The Married Man (Edmund White) starts off alright but it has a lot of HIV and AIDS and depression. It's also pretty heavy writing-style-wise.

Wilde & Co wrote Teleny but although it's pretty romantic, it's also really raunchy and it has a few nightmare fuel moments. Also the ending is sad. I like the comic better (Jon Macy), because it also cuts/downplays some of the more wtf moments.

My mother has a pretty decent-sized David Leavitt collection, but I've only read two of his books so-far: The Lost Language of Cranes and Family Dancing. Family Dancing isn't completely gay-themed (which adds more diversity tbh) but it's good, and I liked both books a lot.


----------



## Creepy Kecleon (Jan 19, 2011)

Hiikaru ♥;461709 said:
			
		

> "Starbucks Boy"



Definitely a jew


----------



## Lili (Jan 20, 2011)

_Interview With The Vampire_ has heavily implied homosexual romance, mostly between Lestat and Louis and Louis and Armand.  I LOVE it.


----------



## Dannichu (Jan 20, 2011)

Lesbian-themed books that're pretty good:

*Fingersmith*, *Tipping the Velvet*, *Affinity* and *The Night Watch* by Sarah Waters. Aside from being pretty much the definitve lesbian-novel-writer (certianly the one who brought lesbian books into the mainstrean), she went to my uni so I'm obliged to mention her (she also did a Q&A session there in my first year where I turned into a blushing, babbling _wreck_). They're all set in historical time periods, too (the first three are Victorian, The Night Watch set during WWII).

*Oranges are Not the Only Fruit* by Jeanette Winterson is probably the most famous lesbian-themed book.

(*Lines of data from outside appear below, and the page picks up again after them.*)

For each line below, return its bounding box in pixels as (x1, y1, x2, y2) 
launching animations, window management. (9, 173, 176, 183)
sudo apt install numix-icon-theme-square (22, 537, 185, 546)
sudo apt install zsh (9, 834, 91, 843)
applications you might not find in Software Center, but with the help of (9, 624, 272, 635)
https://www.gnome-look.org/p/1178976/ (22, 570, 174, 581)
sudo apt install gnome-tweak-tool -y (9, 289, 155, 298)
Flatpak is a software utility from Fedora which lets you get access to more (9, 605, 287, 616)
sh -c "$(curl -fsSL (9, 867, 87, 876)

Not the happiest, but not soul-crushingly depressing, either.

Shamin Sarif's three novels, *The World Unseen*, *I Can't Think Straight* (both of which have been turned into (very good) films) and *Despite The Falling Snow* are all fantastic, with wonderful characters and really interesting settings (TWU in South Africa during apartheid, ICTS in Asian communities in modern London, and DTSTF in post-Stalin Moscow).

Val McDermid is a pretty famous crime writer (her Tony Hill books inspired the TV show Wire in the Blood), and her first series features a lesbian protagonist, Lindsay Gordon, who appears in *Union Jack* and any of McDermid's books with 'murder' in the title - *Booked for Murder*, *Common Murder*, *Report for Murder* and loads more I can't remember.

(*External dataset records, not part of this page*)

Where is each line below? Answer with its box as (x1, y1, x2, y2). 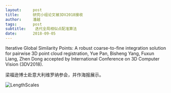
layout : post (5, 7, 42, 13)
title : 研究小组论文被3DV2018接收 (5, 12, 83, 17)
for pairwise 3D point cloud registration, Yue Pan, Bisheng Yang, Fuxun (5, 50, 155, 56)
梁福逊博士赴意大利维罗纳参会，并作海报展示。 (5, 72, 104, 78)
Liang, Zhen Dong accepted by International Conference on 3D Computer (5, 56, 160, 61)
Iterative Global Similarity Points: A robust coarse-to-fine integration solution (5, 45, 166, 51)
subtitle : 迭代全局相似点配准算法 (5, 26, 77, 32)
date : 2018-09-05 (5, 31, 56, 36)
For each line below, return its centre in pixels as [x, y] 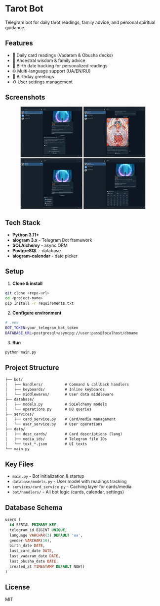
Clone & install [27, 283]
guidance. [15, 27]
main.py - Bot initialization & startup [48, 476]
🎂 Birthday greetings [33, 76]
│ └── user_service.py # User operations [54, 424]
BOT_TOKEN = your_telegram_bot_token [42, 328]
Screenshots [25, 97]
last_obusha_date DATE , [34, 561]
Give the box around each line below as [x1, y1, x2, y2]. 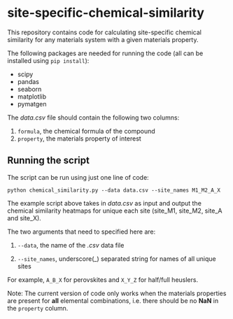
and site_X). [7, 213, 42, 222]
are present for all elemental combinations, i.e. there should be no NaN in [7, 296, 219, 305]
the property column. [7, 304, 69, 312]
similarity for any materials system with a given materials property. [7, 35, 199, 43]
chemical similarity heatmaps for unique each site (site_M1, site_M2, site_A [7, 206, 223, 215]
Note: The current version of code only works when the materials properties [7, 289, 227, 297]
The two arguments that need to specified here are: [7, 227, 156, 236]
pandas [17, 77, 40, 85]
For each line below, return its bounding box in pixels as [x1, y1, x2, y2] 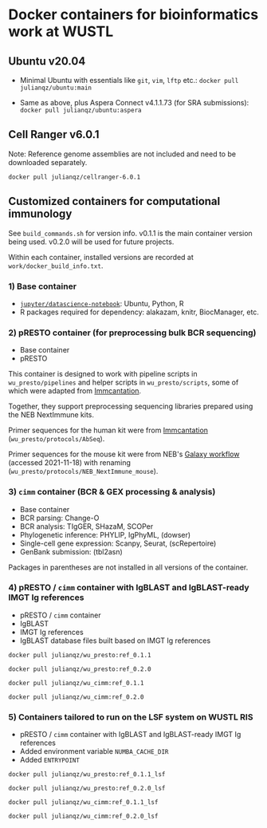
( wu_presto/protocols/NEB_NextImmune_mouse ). [8, 467, 159, 476]
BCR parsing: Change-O [19, 513, 100, 522]
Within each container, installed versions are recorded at [8, 252, 194, 262]
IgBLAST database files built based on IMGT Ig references [19, 636, 211, 645]
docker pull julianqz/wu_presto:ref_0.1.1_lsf [8, 771, 166, 779]
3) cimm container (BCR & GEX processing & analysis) [8, 487, 216, 498]
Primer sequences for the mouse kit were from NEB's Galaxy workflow [8, 449, 240, 459]
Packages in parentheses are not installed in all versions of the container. [8, 562, 249, 572]

*Annie on my Mind* by Nancy Garden was the first lesbian-themed book aimed at young adults and was, naturally, banned for many years, but is still very sweet.

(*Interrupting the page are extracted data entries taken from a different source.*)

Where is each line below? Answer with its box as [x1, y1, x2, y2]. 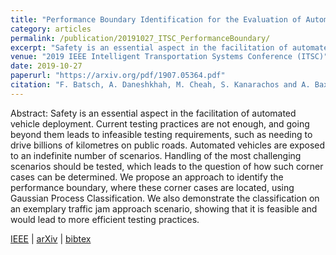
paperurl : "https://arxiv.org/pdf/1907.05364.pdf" [10, 71, 226, 81]
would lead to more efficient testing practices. [10, 213, 200, 225]
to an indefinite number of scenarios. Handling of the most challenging [10, 149, 302, 161]
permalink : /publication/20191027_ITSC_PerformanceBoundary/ [10, 33, 271, 43]
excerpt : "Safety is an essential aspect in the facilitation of [10, 42, 288, 53]
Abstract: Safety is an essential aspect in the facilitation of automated [10, 107, 297, 119]
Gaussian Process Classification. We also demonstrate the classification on [10, 192, 320, 204]
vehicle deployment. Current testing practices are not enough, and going [10, 117, 310, 130]

More young adult lesbian-themed novels include (these are recommended by Amazon; I've not read them):

Dare Truth or Promise by Paula Brook
Pages for You by Sylvia Brownrigg
Empress of the World by Sara Ryan
Kissing Kate by Lauren Myracle
Keeping You a Secret by Julie Peters


----------



## surskitty (Jan 20, 2011)

This is sort of off topic, but I think this link might be relevant for any of you considering seeing if you can get money for erotica.

I don't read romance novels :< Fandom supplies most of my entertainment in that area and most people are good about labelling anything squicky.


----------